Znakomity pilot okazał się być jednak cierniem w tyłku swoich przełożonych. Niepokorny, mówiący prawdę prosto w oczy i nie uznający żadnych autorytetów Douglas Bader toczył z nimi zażartą walkę o zmianę stosowanej taktyki. Opowiadał się za zastosowaniem wymyślonej przez marszałka Leigh-Mallory'ego taktyki "wielkiego skrzydła" polegającej na zwalczaniu wroga za pomocą dużych formacji myśliwców nad Kanałem La Manche lub nad Francją, zanim nieprzyjacielskie bombowce dotrą nad Wielką Brytanię. Ta taktyka miała równie wiele zalet jak i wad, a jej skuteczność jest do dzisiaj przedmiotem dyskusji wśród historyków wojskowości. Faktem jednak jest, że z jej powodu Douglas napsuł wiele krwi swoim dowódcom.

Bardzo lubił i cenił Polaków. Poznał wielu polskich pilotów i zaprzyjaźnił się z kilkoma z nich. Nie znosił natomiast Francuzów...
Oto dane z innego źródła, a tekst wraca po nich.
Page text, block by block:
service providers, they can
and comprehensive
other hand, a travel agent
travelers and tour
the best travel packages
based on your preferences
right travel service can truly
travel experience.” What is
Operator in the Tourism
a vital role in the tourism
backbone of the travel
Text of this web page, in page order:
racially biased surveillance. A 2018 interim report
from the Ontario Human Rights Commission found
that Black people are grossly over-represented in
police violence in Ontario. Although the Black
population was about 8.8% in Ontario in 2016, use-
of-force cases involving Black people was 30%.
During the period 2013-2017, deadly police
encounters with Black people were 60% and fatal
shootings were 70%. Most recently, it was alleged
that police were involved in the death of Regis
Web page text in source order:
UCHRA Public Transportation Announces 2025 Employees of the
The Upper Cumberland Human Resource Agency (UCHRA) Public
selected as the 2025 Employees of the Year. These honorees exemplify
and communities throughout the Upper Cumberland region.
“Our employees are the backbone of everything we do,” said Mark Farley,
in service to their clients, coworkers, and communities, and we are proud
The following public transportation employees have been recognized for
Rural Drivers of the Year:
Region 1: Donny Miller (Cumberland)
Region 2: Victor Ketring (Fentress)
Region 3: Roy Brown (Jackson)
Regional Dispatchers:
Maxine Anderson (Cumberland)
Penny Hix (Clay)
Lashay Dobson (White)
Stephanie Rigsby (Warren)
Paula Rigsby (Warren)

Do sierpnia 1941 roku Douglas miał na koncie 21 zestrzelonych samolotów wroga. Dnia 9 sierpnia patrolował swoim Spitfirem wybrzeże Francji, kiedy w pewnym momencie zauważył grupę sześciu Messerschmidtów. Wykorzystując przewagę wysokości zestrzelił jednego z nich. Kiedy brał na celownik kolejnego poczuł olbrzymi wstrząs - jego Spitfire stracił ogon. Douglas był przekonany, że zderzył się z którymś z Messerchmidtów. Według Niemców Badera zestrzelił ich as myśliwski Max Meyer. Istnieje też hipoteza, że Douglas Bader padł ofiarą przyjacielskiego ognia ze Spitfire'a, który przyleciał mu na pomoc.

Douglas spotkał Maxa Meyera w 1981 roku w Sydney podczas pokazów lotniczych.
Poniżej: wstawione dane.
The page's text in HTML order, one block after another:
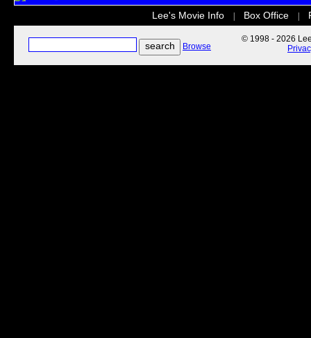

Tak, czy inaczej - musiał natychmiast wyskoczyć z uszkodzonego Spitfire'a. Zdołał to zrobić, mimo tego, że jedna z protez zaklinowała się w kabinie. Odciął mocujące ją paski, otworzył osłonę kabiny i wypadł z samolotu. Otworzył spadochron i poturbowany wylądował na polu.

Niemcy traktowali beznogiego przeciwnika z wielkim szacunkiem. Generał Luftwaffe Adolf Galland skontaktował się z Brytyjczykami i zaoferował im możliwość zrzutu nowej pary protez dla Douglasa. Kilka dni później RAF przeprowadził "Operację Noga" - nad niemiecką bazą w St. Omer w okupowanej Francji pojawił się nieatakowany brytyjski bombowiec, który zrzucił na spadochronie paczkę zawierającą nową parę protez.
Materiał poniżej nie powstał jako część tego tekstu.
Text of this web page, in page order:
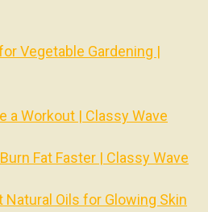
Vegetable Gardening |
a Workout | Classy Wave
Fat Faster | Classy Wave
Natural Oils for Glowing Skin

Szybko okazało się, że jako jeniec Bader jest taką samą zadziorą dla Niemców, jaką był kiedyś dla swoich brytyjskich przełożonych. Pierwszą próbę ucieczki podjął jeszcze w szpitalu, w którym leczył się po niefortunnym skoku. Potem próbował uciec tyle razy, że rozeźleni Niemcy zagrozili mu odebraniem protez. Wysłano go do obozu jenieckiego Stalag Luft III koło Żagania.

Stalag Luft III stał się sławny jako miejsce słynnej Wielkiej Ucieczki, która miała miejsce prawie trzy lata później, w marcu 1944 roku.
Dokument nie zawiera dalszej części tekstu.